● **TASK TO CARRY OUT**:
Lines from the one with "求的逐步回暖，工业机器人行业景气度有望持续提升，汽车行业 [134, 192]" through the end of the listing below should be set down exactly, with no other line included.

● **EXTRACTED ENTRIES**:
******

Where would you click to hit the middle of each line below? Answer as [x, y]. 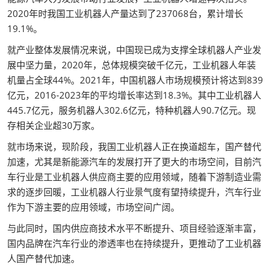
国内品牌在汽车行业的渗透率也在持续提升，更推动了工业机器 [134, 243]
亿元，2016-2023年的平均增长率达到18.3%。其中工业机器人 [134, 95]
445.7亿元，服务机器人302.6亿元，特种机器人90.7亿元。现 [132, 110]
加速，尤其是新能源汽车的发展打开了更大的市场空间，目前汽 [134, 162]
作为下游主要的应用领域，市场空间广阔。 [93, 207]
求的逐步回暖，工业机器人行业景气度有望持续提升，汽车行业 [134, 192]
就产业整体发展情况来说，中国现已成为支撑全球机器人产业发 [134, 50]
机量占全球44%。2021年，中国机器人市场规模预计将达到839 [135, 80]

******

● **EXERCISE RESULT**:
求的逐步回暖，工业机器人行业景气度有望持续提升，汽车行业 [134, 192]
就产业整体发展情况来说，中国现已成为支撑全球机器人产业发 [134, 50]
机量占全球44%。2021年，中国机器人市场规模预计将达到839 [135, 80]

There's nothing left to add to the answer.